Only the lines holding "code" are wanted. Copy every one from the records below.

(Excerpted data Opens)

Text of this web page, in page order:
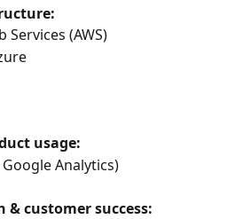
Services (AWS)
usage:
Analytics)
& customer success:
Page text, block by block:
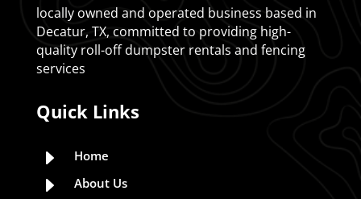
locally owned and operated business based in
Decatur, TX, committed to providing high-
quality roll-off dumpster rentals and fencing
services
Quick Links
E Home
E About Us
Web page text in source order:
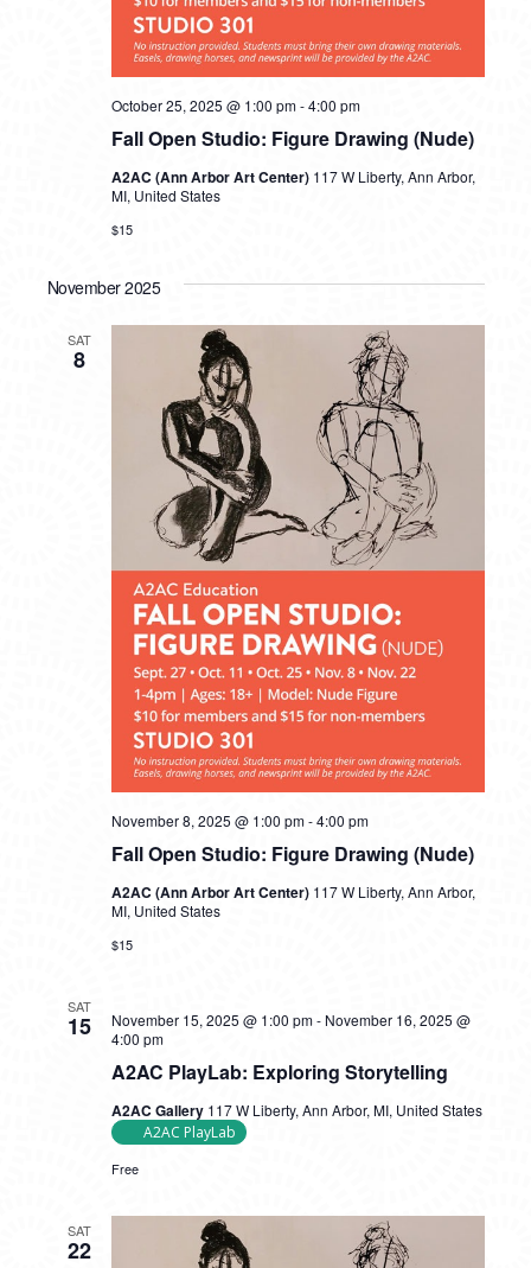
Fall Open Studio: Figure Drawing (Nude)
October 25, 2025 @ 1:00 pm-4:00 pm
A2AC (Ann Arbor Art Center) 117 W Liberty, Ann Arbor,
MI, United States
$15
November 2025
SAT
8
Fall Open Studio: Figure Drawing (Nude)
November 8, 2025 @ 1:00 pm -4:00 pm
A2AC (Ann Arbor Art Center) 117 W Liberty, Ann Arbor,
MI, United States
$15
SAT
15
A2AC PlayLab: Exploring Storytelling
November 15, 2025 @ 1:00 pm- November 16, 2025 @
4:00 pm
A2AC Gallery 117 W Liberty, Ann Arbor, MI, United States
A2AC PlayLab
Free
SAT
22
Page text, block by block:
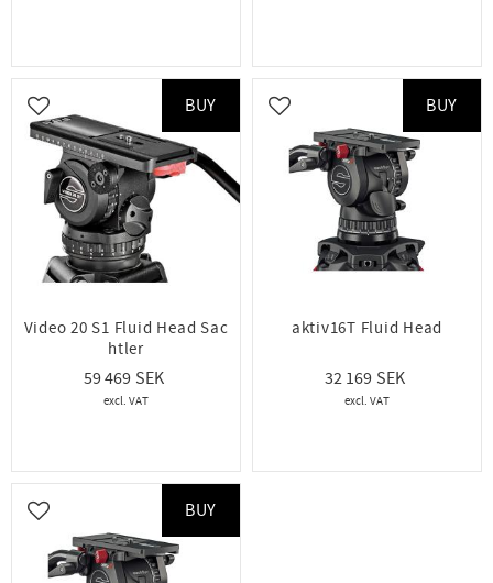
Video 20 S1 Fluid Head Sac
htler
59 469
Add to favorites
BUY
aktiv16T Fluid Head
32 169
Add to favorites
BUY
Add to favorites
BUY
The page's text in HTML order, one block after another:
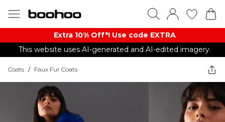
Extra 10% Off*! Use code EXTRA
This website uses AI-generated and AI-edited imagery.
Coats / Faux Fur Coats
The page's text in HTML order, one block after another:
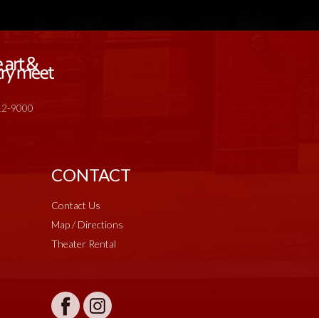
9000
CONTACT
Contact Us
Map / Directions
Theater Rental
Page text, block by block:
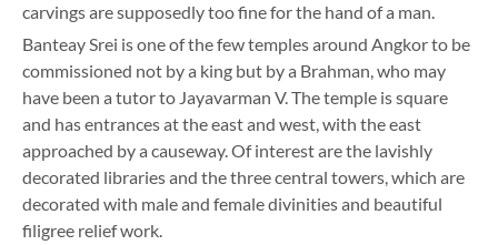
carvings are supposedly too fine for the hand of a man.
Banteay Srei is one of the few temples around Angkor to be
commissioned not by a king but by a Brahman, who may
have been a tutor to Jayavarman V. The temple is square
and has entrances at the east and west, with the east
approached by a causeway. Of interest are the lavishly
decorated libraries and the three central towers, which are
decorated with male and female divinities and beautiful
filigree relief work.
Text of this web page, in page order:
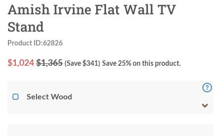
Amish Irvine Flat Wall TV
Stand
Product ID:62826
$1,024 $1,365 (Save $341) Save 25% on this product.
Select Wood
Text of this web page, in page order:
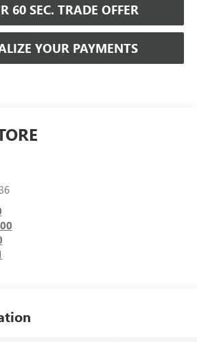
60 SEC. TRADE OFFER
YOUR PAYMENTS
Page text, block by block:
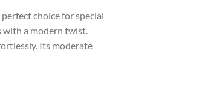
choice for special
with a modern twist.
Its moderate
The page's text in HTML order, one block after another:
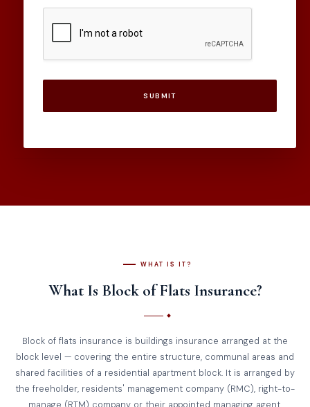
SUBMIT
WHAT IS IT?
What Is Block of Flats Insurance?
Block of flats insurance is buildings insurance arranged at the
block level — covering the entire structure, communal areas and
shared facilities of a residential apartment block. It is arranged by
the freeholder, residents' management company (RMC), right-to-
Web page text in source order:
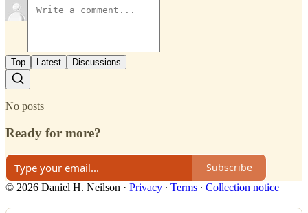
Top Latest Discussions
No posts
Ready for more?
Subscribe
© 2026 Daniel H. Neilson · Privacy ∙ Terms ∙ Collection notice
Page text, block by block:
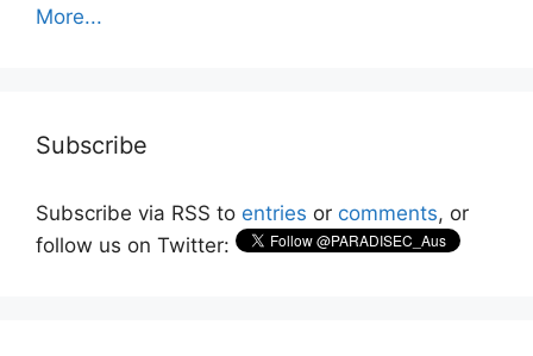
More...
Subscribe
Subscribe via RSS to entries or comments, or
follow us on Twitter:
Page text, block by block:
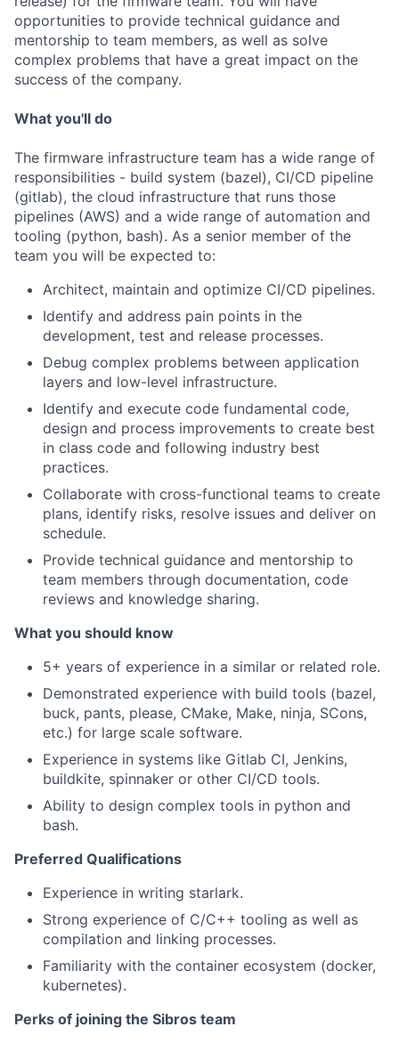
opportunities to provide technical guidance and
mentorship to team members, as well as solve
complex problems that have a great impact on the
success of the company.
What you'll do
The firmware infrastructure team has a wide range of
responsibilities - build system (bazel), CI/CD pipeline
(gitlab), the cloud infrastructure that runs those
pipelines (AWS) and a wide range of automation and
tooling (python, bash). As a senior member of the
team you will be expected to:
Architect, maintain and optimize CI/CD pipelines.
Identify and address pain points in the
development, test and release processes.
Debug complex problems between application
layers and low-level infrastructure.
Identify and execute code fundamental code,
design and process improvements to create best
in class code and following industry best
practices.
Collaborate with cross-functional teams to create
plans, identify risks, resolve issues and deliver on
schedule.
Provide technical guidance and mentorship to
team members through documentation, code
reviews and knowledge sharing.
What you should know
5+ years of experience in a similar or related role.
Demonstrated experience with build tools (bazel,
buck, pants, please, CMake, Make, ninja, SCons,
etc.) for large scale software.
Experience in systems like Gitlab CI, Jenkins,
buildkite, spinnaker or other CI/CD tools.
Ability to design complex tools in python and
bash.
Preferred Qualifications
Experience in writing starlark.
Strong experience of C/C++ tooling as well as
compilation and linking processes.
Familiarity with the container ecosystem (docker,
kubernetes).
Perks of joining the Sibros team
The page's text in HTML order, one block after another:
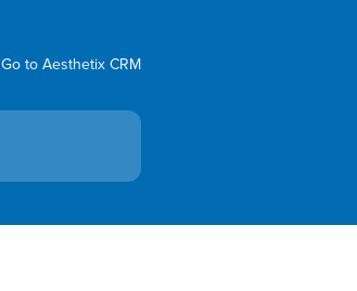
Go to Aesthetix CRM
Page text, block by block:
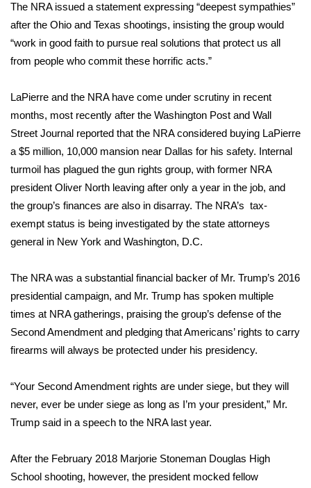
Severe Weather Center
Area Closings
WCBI Weather Radios
Weather Whys
Weather Safety Information
Contests
Viewers Choice Awards 2026
2026 March Mayhem 3 in 1
WCBI Cutest Couple 2026
FOX 4 Winter Premieres Giveaway
FOX 4 Premiere Week Giveaway
Teacher of the Month
WCBI Contests – Rules, Privacy,
and Service
The NRA issued a statement expressing “deepest sympathies”
after the Ohio and Texas shootings, insisting the group would
“work in good faith to pursue real solutions that protect us all
from people who commit these horrific acts.”
LaPierre and the NRA have come under scrutiny in recent
months, most recently after the Washington Post and Wall
Street Journal reported that the NRA considered buying LaPierre
a $5 million, 10,000 mansion near Dallas for his safety. Internal
turmoil has plagued the gun rights group, with former NRA
president Oliver North leaving after only a year in the job, and
the group’s finances are also in disarray. The NRA’s tax-
exempt status is being investigated by the state attorneys
general in New York and Washington, D.C.
The NRA was a substantial financial backer of Mr. Trump’s 2016
presidential campaign, and Mr. Trump has spoken multiple
times at NRA gatherings, praising the group’s defense of the
Second Amendment and pledging that Americans’ rights to carry
firearms will always be protected under his presidency.
“Your Second Amendment rights are under siege, but they will
never, ever be under siege as long as I’m your president,” Mr.
Trump said in a speech to the NRA last year.
After the February 2018 Marjorie Stoneman Douglas High
School shooting, however, the president mocked fellow
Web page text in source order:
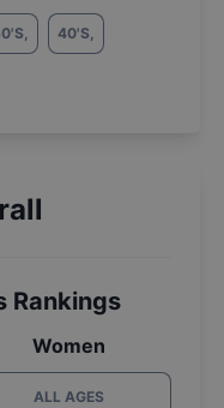
, 40'S,
Rankings
Women
ALL AGES
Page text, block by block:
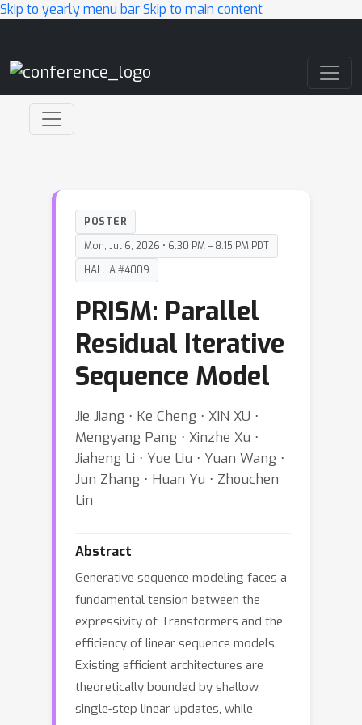
Skip to yearly menu barSkip to main content
POSTER
Mon, Jul 6, 2026 • 6:30 PM – 8:15 PM PDT
HALL A #4009
PRISM: Parallel
Residual Iterative
Sequence Model
Jie Jiang ⋅ Ke Cheng ⋅ XIN XU ⋅
Mengyang Pang ⋅ Xinzhe Xu ⋅
Jiaheng Li ⋅ Yue Liu ⋅ Yuan Wang ⋅
Jun Zhang ⋅ Huan Yu ⋅ Zhouchen
Lin
Abstract
Generative sequence modeling faces a
fundamental tension between the
expressivity of Transformers and the
efficiency of linear sequence models.
Existing efficient architectures are
theoretically bounded by shallow,
single-step linear updates, while
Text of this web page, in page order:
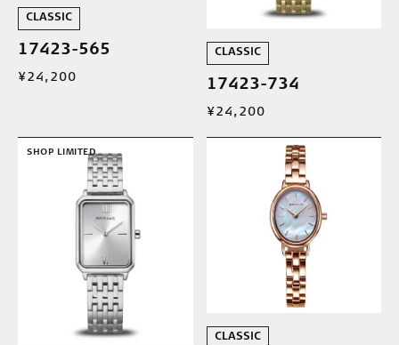
CLASSIC
17423-565
¥24,200
CLASSIC
17423-734
¥24,200
SHOP LIMITED
CLASSIC

(Excerpted data Closes)

> _Solved exercise_:
Extra 10% Off*! Use code EXTRA
Identify and execute code fundamental code,
in class code and following industry best
team members through documentation, code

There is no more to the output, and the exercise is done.